Recorded information Start Marker

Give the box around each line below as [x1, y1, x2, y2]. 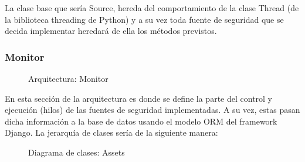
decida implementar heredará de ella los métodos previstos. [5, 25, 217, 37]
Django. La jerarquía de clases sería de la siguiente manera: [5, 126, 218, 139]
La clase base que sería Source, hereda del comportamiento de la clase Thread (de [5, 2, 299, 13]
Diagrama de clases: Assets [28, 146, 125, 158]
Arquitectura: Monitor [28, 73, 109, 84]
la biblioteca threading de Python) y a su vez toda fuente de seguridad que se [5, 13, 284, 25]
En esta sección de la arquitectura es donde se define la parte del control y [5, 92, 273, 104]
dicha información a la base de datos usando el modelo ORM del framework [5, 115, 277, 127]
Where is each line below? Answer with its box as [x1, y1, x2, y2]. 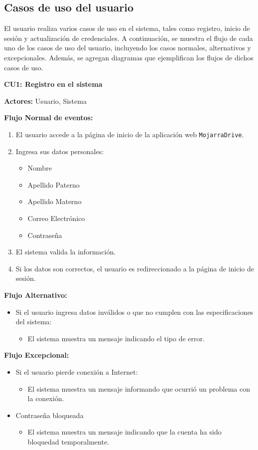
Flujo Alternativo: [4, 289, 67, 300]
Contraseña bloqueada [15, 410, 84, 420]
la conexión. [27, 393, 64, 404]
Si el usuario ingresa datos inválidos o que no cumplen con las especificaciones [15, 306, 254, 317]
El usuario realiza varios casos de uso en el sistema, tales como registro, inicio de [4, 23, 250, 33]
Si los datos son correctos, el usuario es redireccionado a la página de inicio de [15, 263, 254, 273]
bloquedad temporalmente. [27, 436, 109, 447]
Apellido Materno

Recorded information End Marker

Problem description:
The entries above must be output exactly, with every image left out.

Answer for this exercise:
Give the box around each line below as [x1, y1, x2, y2]. 
decida implementar heredará de ella los métodos previstos. [5, 25, 217, 37]
Django. La jerarquía de clases sería de la siguiente manera: [5, 126, 218, 139]
La clase base que sería Source, hereda del comportamiento de la clase Thread (de [5, 2, 299, 13]
Diagrama de clases: Assets [28, 146, 125, 158]
Arquitectura: Monitor [28, 73, 109, 84]
la biblioteca threading de Python) y a su vez toda fuente de seguridad que se [5, 13, 284, 25]
En esta sección de la arquitectura es donde se define la parte del control y [5, 92, 273, 104]
dicha información a la base de datos usando el modelo ORM del framework [5, 115, 277, 127]
Where is each line below? Answer with its box as [x1, y1, x2, y2]. 
Flujo Alternativo: [4, 289, 67, 300]
Contraseña bloqueada [15, 410, 84, 420]
la conexión. [27, 393, 64, 404]
Si el usuario ingresa datos inválidos o que no cumplen con las especificaciones [15, 306, 254, 317]
El usuario realiza varios casos de uso en el sistema, tales como registro, inicio de [4, 23, 250, 33]
Si los datos son correctos, el usuario es redireccionado a la página de inicio de [15, 263, 254, 273]
bloquedad temporalmente. [27, 436, 109, 447]
Apellido Materno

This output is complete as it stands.